In a state as old as Vermont, one must allow for a bit of uncertainty when it comes to long-ago history, and there tends to be some confusion regarding the lineage of the state's oldest inns, taverns, and restaurants. The Dorset Inn, however, appears to be able to lay claim to being the oldest continuously-operating establishment in the state, having served food to its guests since 1796. Throughout its history, the hotel has been quite proud of its culinary offerings, and today is no exception, with New American menus leaning as heavily as possible on regional produce.
At the center of one of the country's most privileged small towns is what claims to be America's oldest continuously-operating inn, in business since 1728. The restaurant's location in Virginia's this-close-to-actually-being-English, rather exclusive hunt country means the Red Fox has had a seriously impressive roster of visitors, presidents, and celebrities galore — many of them no doubt stopping by to try what has been called some of the best fried chicken in the state. Start with a glass of Virginia wine — they've got quite the list.
Back in frontier times, before the busy college town of Bellingham was even incorporated, visitors and locals could depend on an all-hours welcome at this still-busy restaurant and lounge, said to be continuously operating since 1886. Nobody seemed to blink when it moved across the street in 1958, and to this day, you can drop by late into the night for solid, often quite creative diner fare, or cocktails in the pleasingly retro Ranch Room.

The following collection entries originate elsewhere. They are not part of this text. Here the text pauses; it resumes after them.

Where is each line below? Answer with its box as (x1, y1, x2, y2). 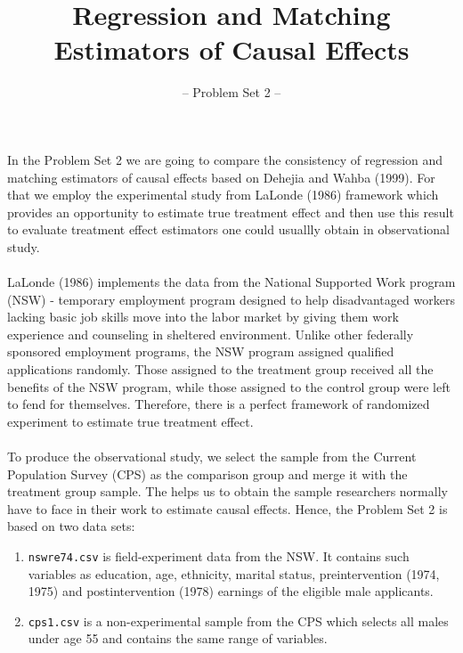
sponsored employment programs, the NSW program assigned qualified (7, 342, 394, 361)
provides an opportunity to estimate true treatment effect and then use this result (7, 202, 454, 221)
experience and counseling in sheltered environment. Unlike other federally (7, 324, 414, 343)
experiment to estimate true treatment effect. (7, 412, 254, 430)
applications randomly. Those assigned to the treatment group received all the (7, 360, 434, 379)
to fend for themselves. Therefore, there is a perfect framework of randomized (7, 395, 430, 413)
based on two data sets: (7, 517, 135, 535)
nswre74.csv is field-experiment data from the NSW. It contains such (28, 546, 410, 565)
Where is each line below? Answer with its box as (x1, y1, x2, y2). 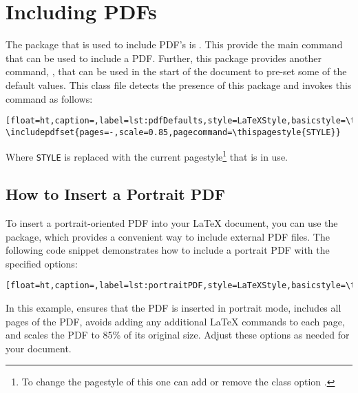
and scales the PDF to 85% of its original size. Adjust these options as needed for (6, 327, 350, 342)
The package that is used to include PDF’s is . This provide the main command (6, 37, 343, 52)
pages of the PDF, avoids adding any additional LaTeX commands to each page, (6, 314, 345, 328)
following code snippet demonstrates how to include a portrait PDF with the (6, 243, 330, 257)
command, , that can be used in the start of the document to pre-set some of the (6, 64, 347, 79)
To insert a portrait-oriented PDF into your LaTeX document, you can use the (6, 215, 338, 230)
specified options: (6, 256, 78, 270)
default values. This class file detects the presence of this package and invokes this (6, 77, 352, 92)

Expanded, renovated, rebuilt, reimagined — everything that could happen to a neighborhood bar has happened to this Parkersburg institution since 1899. There's very little left about the place, save for legend, to tell you that you're in the state's oldest bar, which has also been one of West Virginia's most successful microbreweries since the 1990s. No matter — this is definitely, very legitimately, a piece of West Virginia history, and no matter what it might look like now — a popular brew pub, with a complete menu — it still has one very important thing in common with its earliest days as a simple, local tap: people really like hanging out here.
Back in the 1840s, when Waukesha County's Lake Country was the preferred summer destination for Milwaukee's high society, brewer Frederick Pabst set his eye on the old Nashotah Hotel, which had been going strong for fifty years already, thanks to its location along a popular trading route. The Pabst family owned and operated the premises for just a decade or so but their rebrand stuck, and so did the restaurant. The current owners have been at it for over a quarter century now, and with the region essentially a bedroom community for Milwaukee, the Red Circle is more than just a historic curiosity — it's essential dining (quality steaks, seafood, some minor twists) in the region, offering a more formal dining room and a laid-back bistro experience. Save room for souffle.
Back in frontier times, the town of Hartville, roughly one hundred miles north of Cheyenne, was about as wild a town as you might expect to find in the Wyoming Territory, offering a great deal more excitement than you might expect from a settlement of a few hundred frontiersmen and women. Today, there isn't much left to Wyoming's oldest surviving incorporated town, save a few dozen holdouts, the local town hall, a post office, and this treasured old haunt from 1862, both Wyoming's oldest surviving bar and restaurant. Stop in for steaks — USDA Prime Black Angus, and they're super proud about this — wedge salads, and reasonably priced wines by the bottle.